For each line of the listing that holds "Freecash", show the full line.

### RECORDS FOR THE TASK
◆ ◆ ◆
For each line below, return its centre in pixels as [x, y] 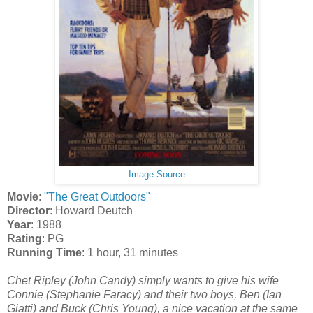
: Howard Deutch [91, 210]
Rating [24, 238]
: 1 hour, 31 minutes [130, 252]
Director [28, 210]
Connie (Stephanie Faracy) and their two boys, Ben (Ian [144, 294]
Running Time [44, 252]
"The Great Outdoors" [97, 196]
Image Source [156, 174]
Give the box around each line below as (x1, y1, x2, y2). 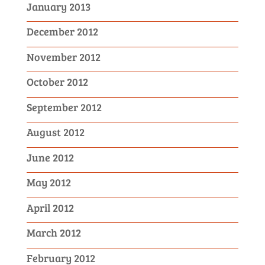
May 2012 (26, 175, 71, 190)
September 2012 (26, 99, 102, 114)
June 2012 (26, 150, 74, 164)
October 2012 (26, 75, 88, 89)
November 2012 (26, 49, 101, 64)
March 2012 (26, 225, 81, 240)
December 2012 (26, 24, 98, 39)
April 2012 (26, 200, 74, 215)
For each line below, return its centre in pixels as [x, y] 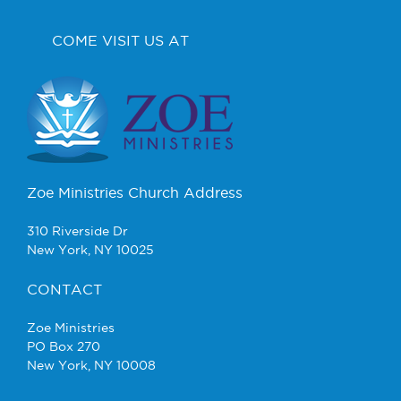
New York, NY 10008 [91, 365]
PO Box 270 [64, 346]
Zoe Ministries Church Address [135, 192]
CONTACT [64, 289]
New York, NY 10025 [90, 249]
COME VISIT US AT [120, 40]
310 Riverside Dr [77, 230]
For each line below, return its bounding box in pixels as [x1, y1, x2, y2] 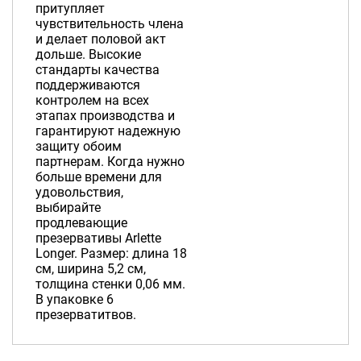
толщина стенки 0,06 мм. [35, 276, 185, 292]
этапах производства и [35, 107, 175, 123]
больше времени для [35, 168, 162, 185]
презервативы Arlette [35, 230, 161, 246]
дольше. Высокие [35, 46, 141, 62]
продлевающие [35, 214, 127, 230]
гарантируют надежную [35, 122, 180, 139]
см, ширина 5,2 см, [35, 260, 146, 276]
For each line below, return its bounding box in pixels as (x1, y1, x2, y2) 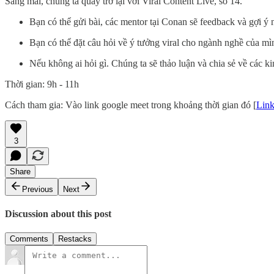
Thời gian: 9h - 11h (5, 78, 79, 89)
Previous (22, 184, 53, 194)
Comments (10, 234, 48, 244)
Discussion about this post (5, 209, 111, 220)
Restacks (58, 234, 92, 244)
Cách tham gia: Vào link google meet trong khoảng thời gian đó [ (5, 99, 256, 110)
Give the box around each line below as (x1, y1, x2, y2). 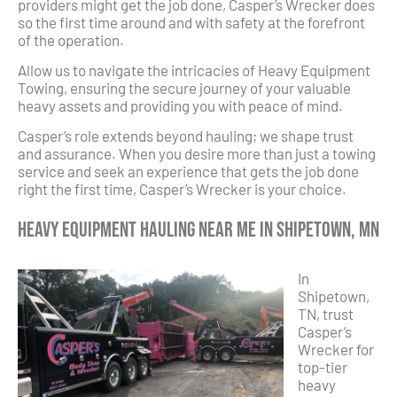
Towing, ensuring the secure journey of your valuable (18, 79, 351, 97)
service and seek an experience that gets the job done (18, 162, 359, 181)
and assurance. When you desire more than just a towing (18, 144, 376, 163)
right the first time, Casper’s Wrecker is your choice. (18, 180, 346, 198)
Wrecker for (298, 340, 374, 359)
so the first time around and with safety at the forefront (18, 12, 365, 31)
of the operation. (18, 30, 124, 49)
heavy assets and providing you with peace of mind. (18, 97, 343, 115)
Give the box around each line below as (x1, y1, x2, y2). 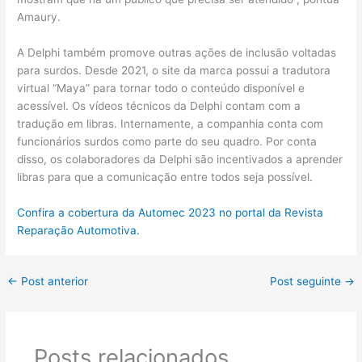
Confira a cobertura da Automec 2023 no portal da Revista (17, 205, 324, 219)
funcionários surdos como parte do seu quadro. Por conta (17, 135, 318, 149)
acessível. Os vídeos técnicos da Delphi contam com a (17, 99, 301, 113)
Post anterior (18, 275, 89, 288)
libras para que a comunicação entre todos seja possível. (17, 170, 314, 184)
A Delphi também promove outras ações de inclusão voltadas (17, 46, 337, 60)
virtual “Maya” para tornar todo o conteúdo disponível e (17, 82, 305, 95)
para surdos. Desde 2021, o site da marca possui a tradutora (17, 64, 331, 78)
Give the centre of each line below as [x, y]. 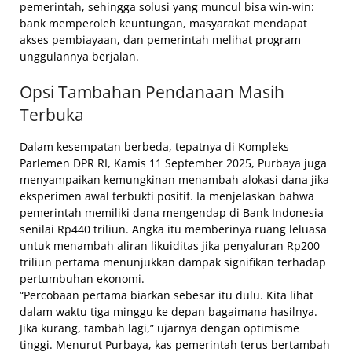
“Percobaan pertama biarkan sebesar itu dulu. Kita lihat [167, 295]
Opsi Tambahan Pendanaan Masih [152, 92]
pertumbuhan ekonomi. [82, 279]
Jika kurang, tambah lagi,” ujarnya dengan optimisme [159, 328]
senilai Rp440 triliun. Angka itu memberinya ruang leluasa [173, 229]
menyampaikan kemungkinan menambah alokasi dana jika [174, 180]
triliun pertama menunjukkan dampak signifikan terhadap [173, 262]
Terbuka [52, 115]
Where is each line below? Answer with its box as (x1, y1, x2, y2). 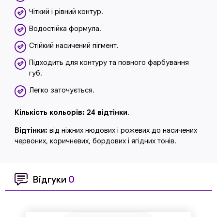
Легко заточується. (29, 86, 94, 94)
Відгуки (32, 173, 68, 185)
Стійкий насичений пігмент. (29, 41, 119, 50)
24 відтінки (87, 108, 127, 117)
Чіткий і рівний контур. (29, 7, 103, 16)
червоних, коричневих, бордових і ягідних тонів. (15, 137, 176, 145)
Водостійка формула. (29, 24, 101, 33)
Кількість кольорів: (15, 108, 85, 117)
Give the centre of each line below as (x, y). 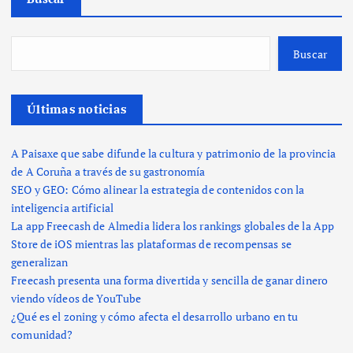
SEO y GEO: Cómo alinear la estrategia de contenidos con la (158, 190)
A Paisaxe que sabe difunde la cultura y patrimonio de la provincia (174, 154)
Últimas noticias (77, 110)
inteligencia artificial (63, 208)
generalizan (40, 262)
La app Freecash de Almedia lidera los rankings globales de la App (173, 226)
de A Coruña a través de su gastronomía (108, 172)
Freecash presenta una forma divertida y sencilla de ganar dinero (170, 281)
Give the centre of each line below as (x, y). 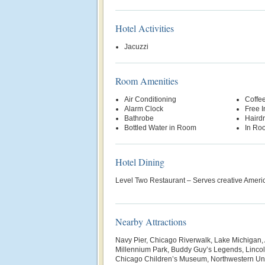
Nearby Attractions (151, 222)
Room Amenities (147, 81)
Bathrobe (139, 118)
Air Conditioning (150, 99)
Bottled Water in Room (160, 128)
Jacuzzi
◆ ◆ ◆
### REPLY
La app Freecash de Almedia lidera los rankings globales de la App (173, 226)
Freecash presenta una forma divertida y sencilla de ganar dinero (170, 281)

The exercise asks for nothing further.